TOOL USED TO ASSESS SCORE: Halogen candling light, Super Flash

Results and discussion

In vivo

Results
Irritation parameter:
other: Haemorrhage and coagulation
Basis:
mean
Time point:
other: 30 - 120 s
Score:
ca. 12
Max. score:
21
Reversibility:
not specified
Remarks on result:
other: See Tables 4-6.
Irritant / corrosive response data:
See Tables 4-6.

Any other information on results incl. tables

Irritation score and irritation score mean

In the negative control, 4/4 eggs showed no hyperemia, no hemorrhage and no coagulation at the end of the 5-minute observed period. In the positive control, 4/4 eggs showed an hemorrhage within the first 30 seconds and coagulation before the end of the first 2 minutes of observation. For instance, the negative and positive controls induced a response that falls within the classification of non-irritating (ISmean=0) and severely irritating (ISmean=14) respectively. For this reason, the test is considered valid.

All eggs treated with test item MIXED ASH showed haemorrhage and coagulation between 30 and 120 seconds of observation period. Mean irritation score calculated after treatment with test item MIXED ASH was 12. The results are summarised in the Table 4.

Table 4 Mean irritation score and irritation category

Treatment  Cotation (IS Mean)  Irritation category 
Negative control (NaCl 0.9%)  Non irritant 
Positive control (NaOH 0.1N)  14  Severe irritation 
MIXED ASH  12  Severe irritation 

Individual and mean results are presented in Table 5 and 6.

Table 5 Irritation Score Mean (mean values)

Treatment    IS 
Negative control  Mean 
  SEM 
 
Positive control  Mean  14 
  SEM 
 
MIXED ASH  Mean  12 
  SEM 
 

No statistical analysis. IS: Irritation score calculated for each eggs as follows: IS = score obtained for hyperemia + score obtained for haemorrhage + score obtained for coagulation

Table 6 Appearance time of hyperemia, hemorrhage and coagulation. Results are expressed in second (s)
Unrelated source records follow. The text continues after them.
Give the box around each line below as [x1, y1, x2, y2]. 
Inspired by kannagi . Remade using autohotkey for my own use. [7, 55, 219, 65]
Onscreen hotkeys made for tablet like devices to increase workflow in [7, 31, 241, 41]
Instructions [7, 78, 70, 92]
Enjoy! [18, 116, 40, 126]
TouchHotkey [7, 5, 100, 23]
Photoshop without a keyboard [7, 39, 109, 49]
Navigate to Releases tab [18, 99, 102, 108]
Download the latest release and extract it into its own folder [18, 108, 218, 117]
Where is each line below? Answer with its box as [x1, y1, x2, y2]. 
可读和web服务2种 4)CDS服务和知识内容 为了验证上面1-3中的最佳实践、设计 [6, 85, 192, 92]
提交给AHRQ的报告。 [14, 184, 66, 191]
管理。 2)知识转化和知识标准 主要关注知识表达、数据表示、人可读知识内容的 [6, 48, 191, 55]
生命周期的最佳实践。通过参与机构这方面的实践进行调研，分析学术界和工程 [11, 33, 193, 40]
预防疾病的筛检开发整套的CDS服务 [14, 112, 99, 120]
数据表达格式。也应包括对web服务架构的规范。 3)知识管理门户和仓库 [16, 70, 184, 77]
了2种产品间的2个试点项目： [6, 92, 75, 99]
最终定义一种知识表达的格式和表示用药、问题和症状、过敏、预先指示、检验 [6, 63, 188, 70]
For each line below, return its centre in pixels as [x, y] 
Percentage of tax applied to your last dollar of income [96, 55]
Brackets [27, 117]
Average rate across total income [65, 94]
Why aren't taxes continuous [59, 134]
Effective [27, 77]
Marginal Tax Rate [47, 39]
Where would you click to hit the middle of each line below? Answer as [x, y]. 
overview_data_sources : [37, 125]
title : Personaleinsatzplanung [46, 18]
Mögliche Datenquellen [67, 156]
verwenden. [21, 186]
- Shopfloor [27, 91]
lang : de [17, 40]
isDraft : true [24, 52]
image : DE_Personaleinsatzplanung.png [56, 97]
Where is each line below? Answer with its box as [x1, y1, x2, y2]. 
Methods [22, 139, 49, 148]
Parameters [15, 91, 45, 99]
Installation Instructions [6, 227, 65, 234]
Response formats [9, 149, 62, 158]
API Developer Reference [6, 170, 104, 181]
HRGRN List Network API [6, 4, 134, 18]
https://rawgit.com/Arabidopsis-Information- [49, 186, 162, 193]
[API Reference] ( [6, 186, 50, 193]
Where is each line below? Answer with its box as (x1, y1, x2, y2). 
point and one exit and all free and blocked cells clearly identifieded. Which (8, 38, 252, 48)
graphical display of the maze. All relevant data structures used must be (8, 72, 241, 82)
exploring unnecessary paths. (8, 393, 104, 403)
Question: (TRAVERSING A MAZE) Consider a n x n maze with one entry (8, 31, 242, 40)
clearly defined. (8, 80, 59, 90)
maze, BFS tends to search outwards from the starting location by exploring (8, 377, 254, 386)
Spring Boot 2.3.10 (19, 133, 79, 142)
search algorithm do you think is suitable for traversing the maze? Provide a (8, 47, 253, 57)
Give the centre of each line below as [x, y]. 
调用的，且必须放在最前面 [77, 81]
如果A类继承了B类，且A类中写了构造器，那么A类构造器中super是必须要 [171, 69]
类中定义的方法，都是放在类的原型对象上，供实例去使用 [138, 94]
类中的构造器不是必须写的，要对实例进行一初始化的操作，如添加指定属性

Treatment  Egg number  Time of hyperemia (s)  Time of hemorrhage (s)  Time of coagulation (s)
Negative control   20100001 Not appeared  Not appeared  Not appeared
 20100002 Not appeared  Not appeared  Not appeared
 20100003 Not appeared  Not appeared  Not appeared
 20100004 Not appeared  Not appeared  Not appeared
Positive control  20100005 Not appeared  14  43
 20100006 Not appeared  15  36
 20100007 Not appeared  15  37
 20100008 Not appeared  12  34
MIXED ASH  20100009 Not appeared  35  80
 20100010 Not appeared  46  65
 20100011 Not appeared  60 66 
 20100012 Not appeared 42  75

Applicant's summary and conclusion

Interpretation of results:
highly irritating
Remarks:
severe irritant Criteria used for interpretation of results: EU
Conclusions:
Ash was found to be severe irritant.
Executive summary:

Eye irritation properties of Ash were determined in a GLP compliant laboratory with an in vitro Hen's Egg Test Chorioallantoic Membrane (HET-CAM) test. The test method used is based on the general requirements of French Official Text, Annex IV, dated on December 26th, 1996, Invitox protocol No. 47 dated on January 1992 and NIH publication No. 06-4515 (March 2006). After 10-day incubation of fertilised eggs, 0.3 ml of pulverised Ash was placed onto the CAM for 20 second. The CAMs were observed for a period of 5 min by using candling light. The observed reactions were haemorrhage and coagulation of the CAM. Thus, Ash is severe irritant for the eye.